__TASK TO COMPLETE__
Please repeat only the lines below starting at the line that holds "- Unite authorship" and ending at the line that holds "receivers is expressed", exactly, with both of those lines included and every picture omitted.

Recorded data:
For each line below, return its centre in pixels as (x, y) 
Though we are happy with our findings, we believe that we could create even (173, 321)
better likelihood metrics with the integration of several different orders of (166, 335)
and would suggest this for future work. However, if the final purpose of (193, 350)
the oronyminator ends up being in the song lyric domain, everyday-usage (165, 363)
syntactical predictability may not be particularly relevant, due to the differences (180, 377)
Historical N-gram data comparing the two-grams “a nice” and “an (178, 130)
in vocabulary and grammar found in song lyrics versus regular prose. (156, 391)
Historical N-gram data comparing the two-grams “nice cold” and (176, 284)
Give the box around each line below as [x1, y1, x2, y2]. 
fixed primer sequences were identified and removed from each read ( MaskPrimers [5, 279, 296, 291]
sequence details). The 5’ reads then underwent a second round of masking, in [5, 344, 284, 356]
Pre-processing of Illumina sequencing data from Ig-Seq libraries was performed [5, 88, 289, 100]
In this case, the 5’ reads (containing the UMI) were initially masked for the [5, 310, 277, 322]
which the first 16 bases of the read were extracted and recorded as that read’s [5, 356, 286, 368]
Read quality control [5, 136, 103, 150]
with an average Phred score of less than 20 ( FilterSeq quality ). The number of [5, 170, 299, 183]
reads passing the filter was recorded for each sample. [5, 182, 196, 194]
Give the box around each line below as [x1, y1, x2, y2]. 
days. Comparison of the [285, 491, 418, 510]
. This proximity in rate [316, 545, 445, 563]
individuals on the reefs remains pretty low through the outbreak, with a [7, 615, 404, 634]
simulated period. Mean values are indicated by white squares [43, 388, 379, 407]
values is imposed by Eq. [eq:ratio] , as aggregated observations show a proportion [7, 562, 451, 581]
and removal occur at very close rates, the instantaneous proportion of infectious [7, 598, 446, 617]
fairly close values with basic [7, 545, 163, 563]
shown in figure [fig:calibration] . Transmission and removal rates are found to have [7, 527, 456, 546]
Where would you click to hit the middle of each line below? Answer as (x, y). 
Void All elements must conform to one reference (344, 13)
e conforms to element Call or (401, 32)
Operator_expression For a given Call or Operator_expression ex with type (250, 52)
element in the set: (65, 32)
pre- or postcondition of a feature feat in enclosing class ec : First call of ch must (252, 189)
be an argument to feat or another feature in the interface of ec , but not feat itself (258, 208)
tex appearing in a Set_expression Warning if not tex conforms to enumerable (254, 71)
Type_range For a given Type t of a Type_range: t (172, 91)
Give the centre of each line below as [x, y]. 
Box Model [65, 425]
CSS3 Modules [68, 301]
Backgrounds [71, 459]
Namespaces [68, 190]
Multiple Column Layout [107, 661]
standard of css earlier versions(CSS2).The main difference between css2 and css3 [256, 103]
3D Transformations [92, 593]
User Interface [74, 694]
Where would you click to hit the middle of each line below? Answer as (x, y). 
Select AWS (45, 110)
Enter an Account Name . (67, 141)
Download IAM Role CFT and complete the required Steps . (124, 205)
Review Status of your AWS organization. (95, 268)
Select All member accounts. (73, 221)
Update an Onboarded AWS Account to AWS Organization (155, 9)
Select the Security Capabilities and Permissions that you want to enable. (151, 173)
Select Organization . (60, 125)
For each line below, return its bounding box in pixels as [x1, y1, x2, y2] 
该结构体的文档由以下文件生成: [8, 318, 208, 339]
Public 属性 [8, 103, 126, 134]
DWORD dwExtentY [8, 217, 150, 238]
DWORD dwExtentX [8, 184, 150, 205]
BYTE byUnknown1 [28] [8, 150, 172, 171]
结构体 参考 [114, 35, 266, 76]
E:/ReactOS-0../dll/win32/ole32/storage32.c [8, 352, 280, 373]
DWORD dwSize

--

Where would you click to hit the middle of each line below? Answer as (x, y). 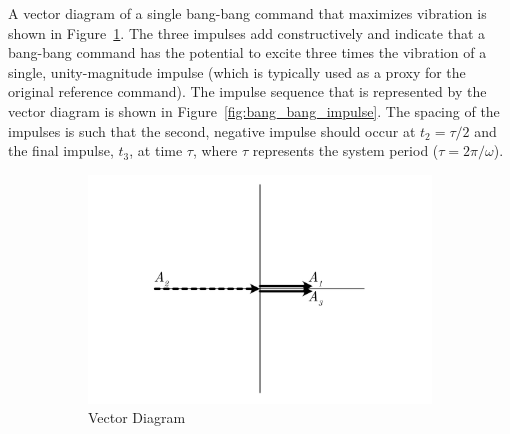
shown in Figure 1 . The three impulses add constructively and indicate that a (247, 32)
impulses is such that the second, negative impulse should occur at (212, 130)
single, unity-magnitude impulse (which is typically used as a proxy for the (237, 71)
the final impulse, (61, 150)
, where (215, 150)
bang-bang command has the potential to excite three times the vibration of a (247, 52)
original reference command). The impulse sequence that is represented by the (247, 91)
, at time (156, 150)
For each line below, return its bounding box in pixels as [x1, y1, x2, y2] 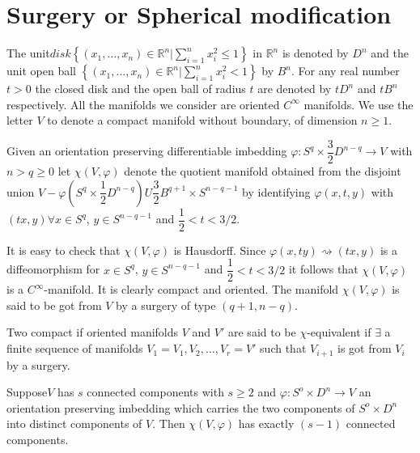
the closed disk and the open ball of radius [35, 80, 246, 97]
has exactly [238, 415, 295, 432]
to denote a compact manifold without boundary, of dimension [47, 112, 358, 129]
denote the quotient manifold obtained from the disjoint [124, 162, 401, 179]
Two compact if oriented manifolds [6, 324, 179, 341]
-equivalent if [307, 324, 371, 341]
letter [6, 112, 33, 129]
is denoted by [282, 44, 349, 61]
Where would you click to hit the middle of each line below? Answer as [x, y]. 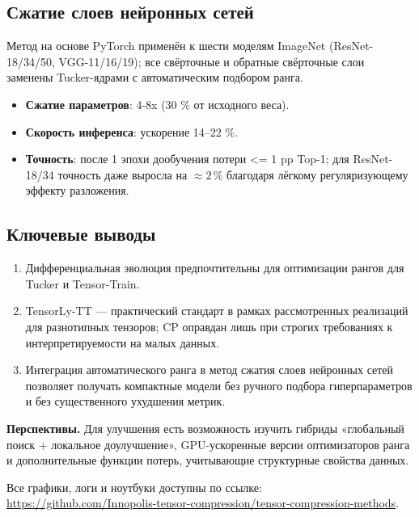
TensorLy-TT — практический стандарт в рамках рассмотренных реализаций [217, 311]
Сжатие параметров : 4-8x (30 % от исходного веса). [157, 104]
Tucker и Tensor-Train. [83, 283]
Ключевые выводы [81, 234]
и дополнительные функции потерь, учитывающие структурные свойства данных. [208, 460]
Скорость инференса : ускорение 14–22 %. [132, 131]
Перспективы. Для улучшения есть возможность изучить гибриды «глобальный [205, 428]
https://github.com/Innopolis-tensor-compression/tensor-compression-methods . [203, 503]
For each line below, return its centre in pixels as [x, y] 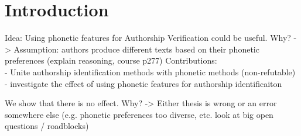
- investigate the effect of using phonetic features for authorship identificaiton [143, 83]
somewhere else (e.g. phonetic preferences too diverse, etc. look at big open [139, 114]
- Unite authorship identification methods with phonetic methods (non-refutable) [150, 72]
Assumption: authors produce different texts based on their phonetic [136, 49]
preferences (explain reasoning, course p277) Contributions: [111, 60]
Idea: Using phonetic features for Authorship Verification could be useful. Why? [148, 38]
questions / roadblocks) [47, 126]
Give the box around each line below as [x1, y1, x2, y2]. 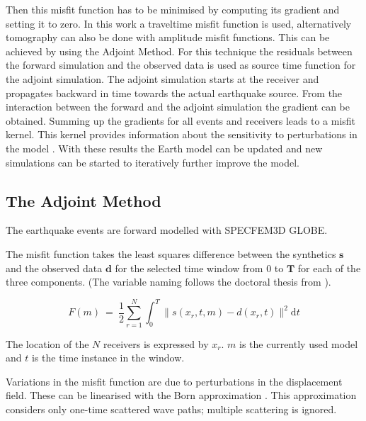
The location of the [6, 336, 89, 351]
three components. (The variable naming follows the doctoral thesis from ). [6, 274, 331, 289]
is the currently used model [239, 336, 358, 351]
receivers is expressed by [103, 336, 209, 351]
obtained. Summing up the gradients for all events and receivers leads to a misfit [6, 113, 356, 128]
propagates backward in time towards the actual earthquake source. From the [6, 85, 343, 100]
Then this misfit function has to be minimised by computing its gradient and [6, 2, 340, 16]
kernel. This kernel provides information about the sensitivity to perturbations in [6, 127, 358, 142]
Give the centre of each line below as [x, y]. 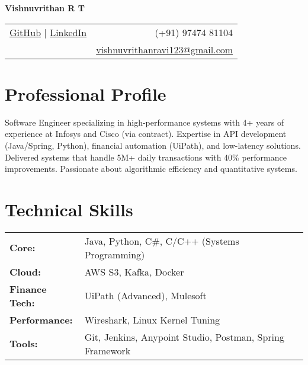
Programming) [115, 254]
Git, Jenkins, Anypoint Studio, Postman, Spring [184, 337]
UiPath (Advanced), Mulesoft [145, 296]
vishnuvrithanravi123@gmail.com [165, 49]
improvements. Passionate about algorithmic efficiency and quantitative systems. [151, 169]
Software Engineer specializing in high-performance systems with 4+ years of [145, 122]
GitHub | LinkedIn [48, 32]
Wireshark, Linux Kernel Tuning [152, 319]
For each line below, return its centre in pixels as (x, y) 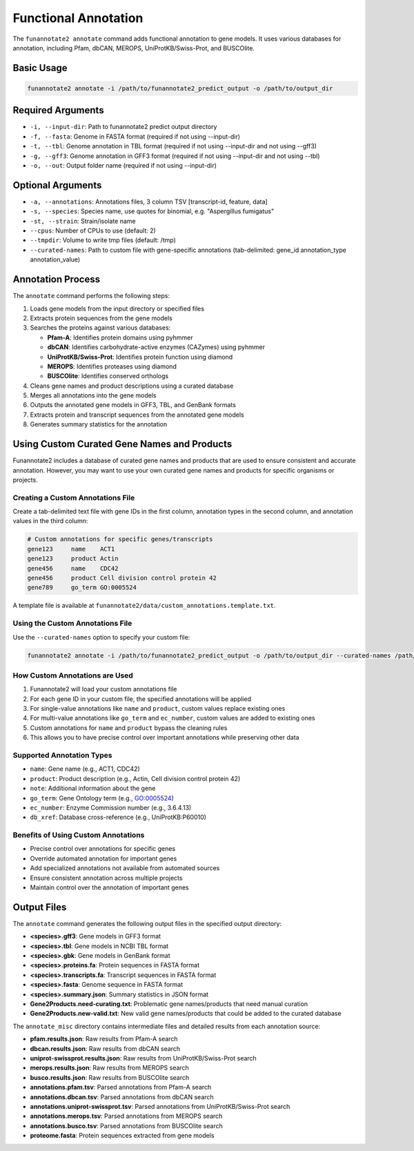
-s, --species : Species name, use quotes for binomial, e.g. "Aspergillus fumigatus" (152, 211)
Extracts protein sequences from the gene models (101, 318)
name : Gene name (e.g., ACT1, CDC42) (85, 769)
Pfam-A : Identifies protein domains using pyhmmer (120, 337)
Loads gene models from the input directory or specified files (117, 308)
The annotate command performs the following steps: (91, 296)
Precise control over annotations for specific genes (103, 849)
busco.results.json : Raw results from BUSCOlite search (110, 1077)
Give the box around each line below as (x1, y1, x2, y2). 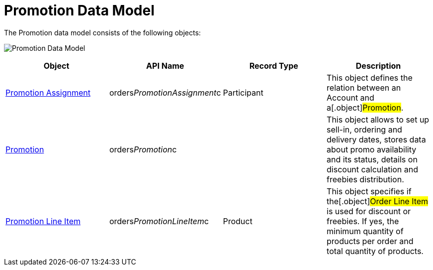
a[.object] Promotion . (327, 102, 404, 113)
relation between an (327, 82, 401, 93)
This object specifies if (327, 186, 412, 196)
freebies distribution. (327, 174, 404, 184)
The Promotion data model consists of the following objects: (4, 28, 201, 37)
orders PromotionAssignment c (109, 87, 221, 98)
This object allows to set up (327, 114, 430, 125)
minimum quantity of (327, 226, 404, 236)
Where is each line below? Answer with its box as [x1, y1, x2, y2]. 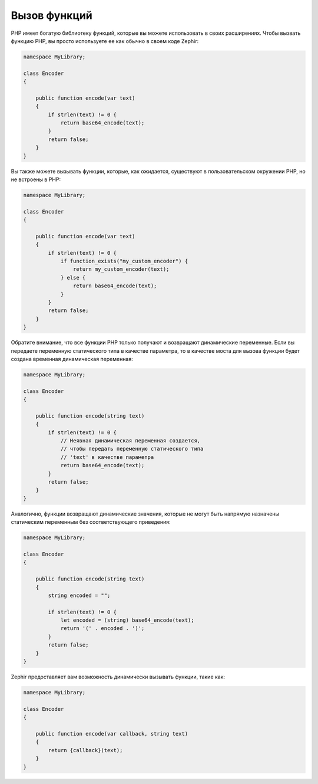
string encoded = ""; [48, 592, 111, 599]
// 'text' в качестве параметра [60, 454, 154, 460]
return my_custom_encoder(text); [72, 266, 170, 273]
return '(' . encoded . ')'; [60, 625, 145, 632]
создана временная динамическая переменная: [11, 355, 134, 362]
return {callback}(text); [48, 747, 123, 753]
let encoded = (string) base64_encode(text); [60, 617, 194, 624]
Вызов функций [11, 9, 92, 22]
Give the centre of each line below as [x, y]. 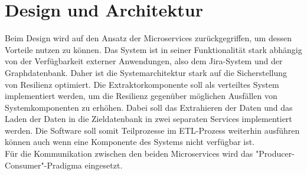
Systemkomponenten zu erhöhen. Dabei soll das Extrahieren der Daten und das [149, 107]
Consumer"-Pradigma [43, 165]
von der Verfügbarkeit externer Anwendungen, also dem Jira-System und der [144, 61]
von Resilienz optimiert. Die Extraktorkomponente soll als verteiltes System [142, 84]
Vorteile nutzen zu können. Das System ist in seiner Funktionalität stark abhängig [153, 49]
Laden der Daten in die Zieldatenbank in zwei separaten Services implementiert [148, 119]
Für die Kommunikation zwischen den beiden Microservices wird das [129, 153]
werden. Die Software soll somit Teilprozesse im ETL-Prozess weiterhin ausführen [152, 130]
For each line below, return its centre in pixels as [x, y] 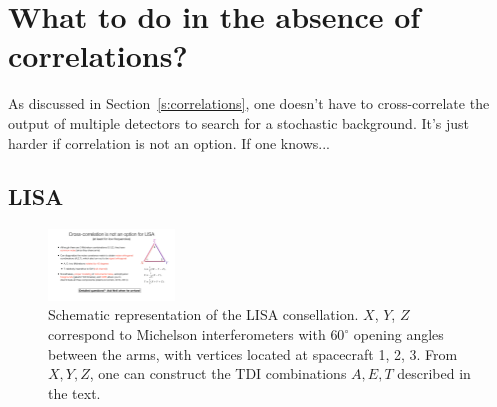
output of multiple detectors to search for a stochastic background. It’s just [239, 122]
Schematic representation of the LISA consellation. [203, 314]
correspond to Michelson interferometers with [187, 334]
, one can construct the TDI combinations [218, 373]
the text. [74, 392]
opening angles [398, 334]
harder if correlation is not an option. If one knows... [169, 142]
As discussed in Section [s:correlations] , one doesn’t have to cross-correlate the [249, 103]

==

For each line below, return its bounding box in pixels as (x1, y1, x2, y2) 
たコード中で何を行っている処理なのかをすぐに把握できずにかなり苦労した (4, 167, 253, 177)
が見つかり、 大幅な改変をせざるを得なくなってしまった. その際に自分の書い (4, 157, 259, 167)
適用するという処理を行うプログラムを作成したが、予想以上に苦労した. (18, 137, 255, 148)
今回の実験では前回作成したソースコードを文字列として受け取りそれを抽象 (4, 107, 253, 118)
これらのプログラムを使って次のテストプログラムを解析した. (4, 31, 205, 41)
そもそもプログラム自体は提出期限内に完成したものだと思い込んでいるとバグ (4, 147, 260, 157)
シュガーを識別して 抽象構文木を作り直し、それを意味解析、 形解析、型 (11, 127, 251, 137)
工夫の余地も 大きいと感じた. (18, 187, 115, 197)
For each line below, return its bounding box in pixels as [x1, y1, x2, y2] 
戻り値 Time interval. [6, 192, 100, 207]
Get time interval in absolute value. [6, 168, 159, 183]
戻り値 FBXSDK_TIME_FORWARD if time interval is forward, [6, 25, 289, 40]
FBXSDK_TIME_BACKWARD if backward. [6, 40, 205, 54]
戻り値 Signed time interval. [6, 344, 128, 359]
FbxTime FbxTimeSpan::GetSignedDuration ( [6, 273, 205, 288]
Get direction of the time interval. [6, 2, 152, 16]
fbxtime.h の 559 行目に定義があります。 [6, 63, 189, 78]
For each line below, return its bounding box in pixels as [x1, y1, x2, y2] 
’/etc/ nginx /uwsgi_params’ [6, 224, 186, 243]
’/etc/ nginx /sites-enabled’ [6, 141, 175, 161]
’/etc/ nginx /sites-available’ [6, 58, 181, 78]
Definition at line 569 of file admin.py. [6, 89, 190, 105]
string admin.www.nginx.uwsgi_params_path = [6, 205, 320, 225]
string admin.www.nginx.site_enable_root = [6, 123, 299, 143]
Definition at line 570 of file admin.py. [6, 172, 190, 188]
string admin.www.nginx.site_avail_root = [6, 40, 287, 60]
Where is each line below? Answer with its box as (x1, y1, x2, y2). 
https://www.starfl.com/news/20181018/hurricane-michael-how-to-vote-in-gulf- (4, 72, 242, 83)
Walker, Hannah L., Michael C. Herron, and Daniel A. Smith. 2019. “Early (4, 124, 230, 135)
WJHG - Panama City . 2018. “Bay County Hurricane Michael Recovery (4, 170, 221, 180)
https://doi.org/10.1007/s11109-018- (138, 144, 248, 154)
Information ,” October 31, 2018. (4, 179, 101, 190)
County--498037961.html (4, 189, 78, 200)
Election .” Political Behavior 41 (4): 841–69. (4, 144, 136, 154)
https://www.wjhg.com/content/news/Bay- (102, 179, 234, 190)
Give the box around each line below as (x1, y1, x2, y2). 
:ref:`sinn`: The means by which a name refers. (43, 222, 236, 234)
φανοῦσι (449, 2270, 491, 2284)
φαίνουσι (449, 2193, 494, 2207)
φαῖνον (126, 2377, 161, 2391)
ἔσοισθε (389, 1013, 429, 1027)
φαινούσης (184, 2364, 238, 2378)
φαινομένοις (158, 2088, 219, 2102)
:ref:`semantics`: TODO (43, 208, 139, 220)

__OUTPUT FOR THIS EXERCISE__
- Unite authorship identification methods with phonetic methods (non-refutable) [150, 72]
Assumption: authors produce different texts based on their phonetic [136, 49]
preferences (explain reasoning, course p277) Contributions: [111, 60]
Idea: Using phonetic features for Authorship Verification could be useful. Why? [148, 38]
questions / roadblocks) [47, 126]
Give the box around each line below as [x1, y1, x2, y2]. 
The location of the [6, 336, 89, 351]
three components. (The variable naming follows the doctoral thesis from ). [6, 274, 331, 289]
is the currently used model [239, 336, 358, 351]
receivers is expressed by [103, 336, 209, 351]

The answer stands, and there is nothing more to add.